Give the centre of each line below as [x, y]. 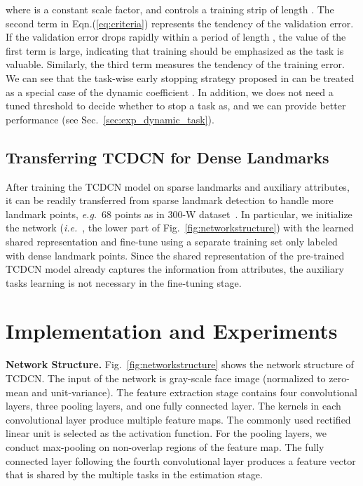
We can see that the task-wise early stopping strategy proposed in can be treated [180, 77]
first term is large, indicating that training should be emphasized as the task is [175, 50]
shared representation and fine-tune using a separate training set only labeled [172, 241]
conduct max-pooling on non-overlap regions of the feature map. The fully [165, 446]
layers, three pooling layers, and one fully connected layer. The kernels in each [173, 406]
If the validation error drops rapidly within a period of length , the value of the [176, 37]
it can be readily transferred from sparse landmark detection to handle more [170, 200]
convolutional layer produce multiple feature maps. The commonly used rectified [178, 419]
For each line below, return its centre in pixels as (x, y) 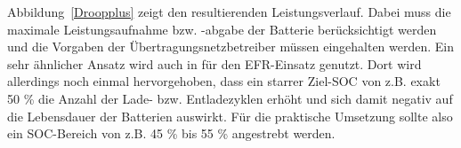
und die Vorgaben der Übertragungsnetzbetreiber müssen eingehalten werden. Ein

━━━━━━━━

**YOUR OBJECTIVE:**
Look through the listing and extract every line with "layer" in it.

**WRITTEN REPLY:**
layers, three pooling layers, and one fully connected layer. The kernels in each [173, 406]
convolutional layer produce multiple feature maps. The commonly used rectified [178, 419]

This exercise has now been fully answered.